What is expected: Note each line in the data below that holds "specs", and copy it.

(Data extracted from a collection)
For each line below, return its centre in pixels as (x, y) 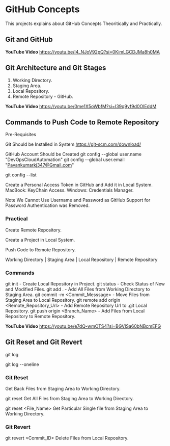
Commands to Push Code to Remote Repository (82, 122)
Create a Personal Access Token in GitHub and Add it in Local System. (79, 185)
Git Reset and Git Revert (44, 342)
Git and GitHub (29, 40)
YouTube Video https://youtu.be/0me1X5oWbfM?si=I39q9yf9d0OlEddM (81, 106)
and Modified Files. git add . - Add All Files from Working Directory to (78, 289)
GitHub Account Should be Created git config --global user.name (73, 154)
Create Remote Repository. (34, 230)
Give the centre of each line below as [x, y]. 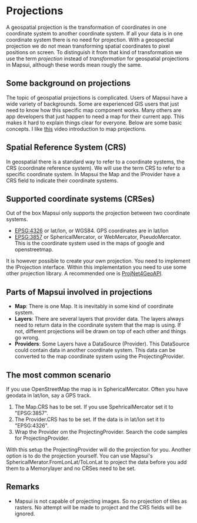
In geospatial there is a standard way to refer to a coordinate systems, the [96, 162]
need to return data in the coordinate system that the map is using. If [98, 325]
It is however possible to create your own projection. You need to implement [98, 261]
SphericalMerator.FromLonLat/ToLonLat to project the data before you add [96, 462]
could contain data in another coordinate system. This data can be [95, 350]
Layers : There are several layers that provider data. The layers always [99, 319]
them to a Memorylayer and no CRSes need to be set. [71, 468]
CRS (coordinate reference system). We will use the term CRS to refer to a [96, 168]
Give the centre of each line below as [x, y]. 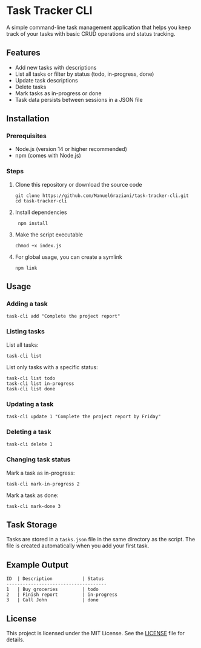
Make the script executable [49, 235]
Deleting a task [29, 432]
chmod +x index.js [38, 246]
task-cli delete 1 [29, 444]
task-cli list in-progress [40, 383]
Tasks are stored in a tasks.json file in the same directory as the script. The [101, 539]
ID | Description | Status [55, 579]
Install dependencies [41, 212]
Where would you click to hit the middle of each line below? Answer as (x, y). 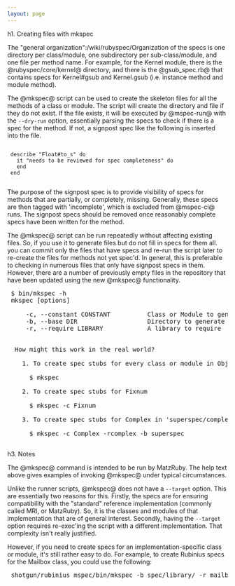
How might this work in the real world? (85, 349)
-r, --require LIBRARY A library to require (123, 328)
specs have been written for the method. (66, 222)
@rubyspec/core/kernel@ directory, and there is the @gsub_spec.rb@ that (115, 69)
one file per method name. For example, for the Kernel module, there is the (115, 62)
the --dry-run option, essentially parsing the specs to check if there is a (111, 121)
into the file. (24, 135)
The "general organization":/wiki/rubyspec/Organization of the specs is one (116, 47)
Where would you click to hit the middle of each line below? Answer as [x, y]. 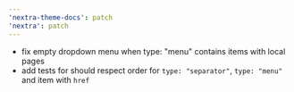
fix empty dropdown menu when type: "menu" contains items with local [153, 51]
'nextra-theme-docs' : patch [61, 17]
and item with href [55, 79]
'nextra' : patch [38, 26]
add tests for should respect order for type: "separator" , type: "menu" [152, 70]
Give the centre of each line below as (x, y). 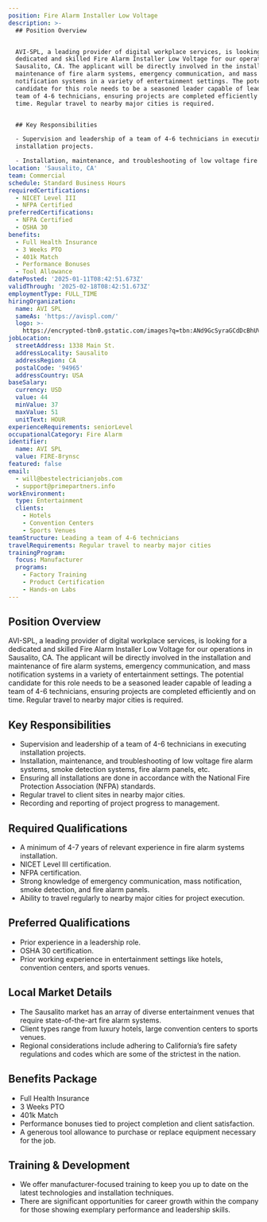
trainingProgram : (37, 553)
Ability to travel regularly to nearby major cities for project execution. (132, 898)
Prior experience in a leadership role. (80, 942)
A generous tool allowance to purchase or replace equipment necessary (138, 1132)
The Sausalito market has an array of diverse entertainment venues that (137, 1011)
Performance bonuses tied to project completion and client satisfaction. (137, 1123)
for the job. (38, 1140)
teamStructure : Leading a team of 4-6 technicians (94, 537)
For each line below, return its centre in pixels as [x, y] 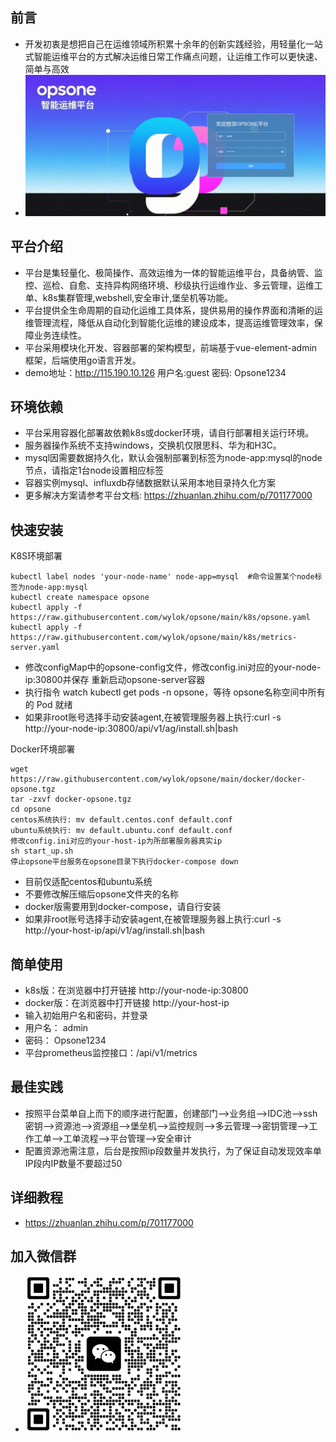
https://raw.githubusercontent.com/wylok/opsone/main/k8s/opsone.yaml [160, 618]
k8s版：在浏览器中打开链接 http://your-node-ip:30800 [136, 990]
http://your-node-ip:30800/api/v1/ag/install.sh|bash [131, 729]
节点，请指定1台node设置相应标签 [94, 470]
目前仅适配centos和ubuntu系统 [88, 882]
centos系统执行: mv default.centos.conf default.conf [121, 820]
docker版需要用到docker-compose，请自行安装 [123, 907]
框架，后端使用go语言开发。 [83, 360]
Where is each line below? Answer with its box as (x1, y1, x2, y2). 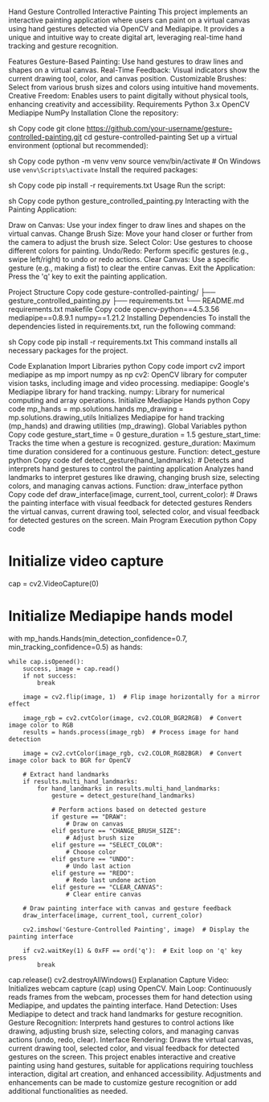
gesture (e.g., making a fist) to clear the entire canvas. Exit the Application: (8, 263, 255, 272)
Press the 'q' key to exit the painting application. (8, 271, 168, 281)
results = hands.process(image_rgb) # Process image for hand (22, 728, 239, 736)
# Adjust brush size (65, 834, 135, 842)
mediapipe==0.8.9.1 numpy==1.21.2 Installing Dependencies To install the (8, 313, 251, 322)
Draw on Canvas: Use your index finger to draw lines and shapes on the (8, 221, 247, 230)
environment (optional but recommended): (8, 141, 149, 150)
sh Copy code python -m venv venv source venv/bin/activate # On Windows (8, 156, 261, 166)
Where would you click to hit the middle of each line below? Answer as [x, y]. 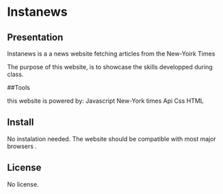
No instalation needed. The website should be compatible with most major [112, 138]
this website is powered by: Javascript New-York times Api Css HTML [105, 101]
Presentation [35, 37]
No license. [23, 184]
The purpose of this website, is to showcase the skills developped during [110, 67]
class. [15, 74]
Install [21, 122]
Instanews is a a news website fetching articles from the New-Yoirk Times [111, 53]
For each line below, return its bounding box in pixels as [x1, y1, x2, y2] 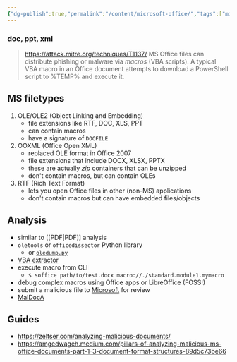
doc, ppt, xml [7, 33, 54, 43]
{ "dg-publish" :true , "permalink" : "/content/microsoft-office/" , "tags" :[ [7, 10, 222, 18]
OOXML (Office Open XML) [17, 141, 97, 150]
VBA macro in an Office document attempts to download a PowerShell [24, 64, 229, 73]
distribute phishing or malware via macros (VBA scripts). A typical [24, 57, 217, 66]
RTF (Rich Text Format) [17, 179, 85, 187]
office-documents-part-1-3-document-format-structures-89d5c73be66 [17, 347, 227, 356]
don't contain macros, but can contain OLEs [28, 171, 157, 180]
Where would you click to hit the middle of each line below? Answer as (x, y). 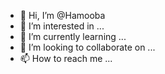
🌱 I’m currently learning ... (73, 36)
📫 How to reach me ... (66, 58)
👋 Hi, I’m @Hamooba (62, 15)
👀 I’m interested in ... (62, 26)
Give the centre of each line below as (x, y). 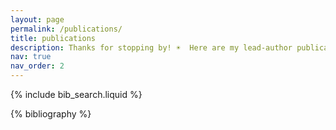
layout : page (37, 19)
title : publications (53, 38)
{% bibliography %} (51, 114)
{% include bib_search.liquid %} (76, 94)
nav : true (31, 57)
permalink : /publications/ (66, 29)
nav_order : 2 (37, 66)
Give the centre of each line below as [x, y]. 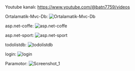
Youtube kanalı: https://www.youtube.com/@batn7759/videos [67, 7]
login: [11, 54]
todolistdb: [16, 45]
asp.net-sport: [20, 35]
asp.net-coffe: [20, 26]
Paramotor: [16, 63]
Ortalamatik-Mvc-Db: [27, 16]
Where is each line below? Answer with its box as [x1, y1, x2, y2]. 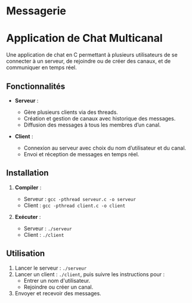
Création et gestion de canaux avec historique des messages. [23, 115, 176, 122]
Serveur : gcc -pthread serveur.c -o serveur [23, 195, 136, 202]
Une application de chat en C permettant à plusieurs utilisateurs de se [6, 51, 178, 58]
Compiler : [14, 184, 42, 191]
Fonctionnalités [6, 81, 66, 91]
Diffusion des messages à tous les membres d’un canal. [23, 121, 161, 128]
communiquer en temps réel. [6, 64, 78, 71]
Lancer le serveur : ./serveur [14, 264, 87, 271]
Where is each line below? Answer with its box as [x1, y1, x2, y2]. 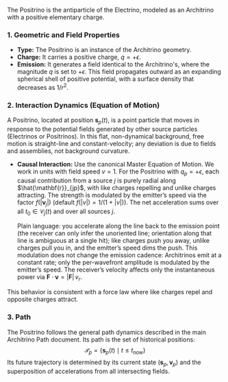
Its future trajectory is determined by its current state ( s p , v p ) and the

Result of this task:
specs have been written for the method. (66, 222)
the --dry-run option, essentially parsing the specs to check if there is a (111, 121)
The "general organization":/wiki/rubyspec/Organization of the specs is one (116, 47)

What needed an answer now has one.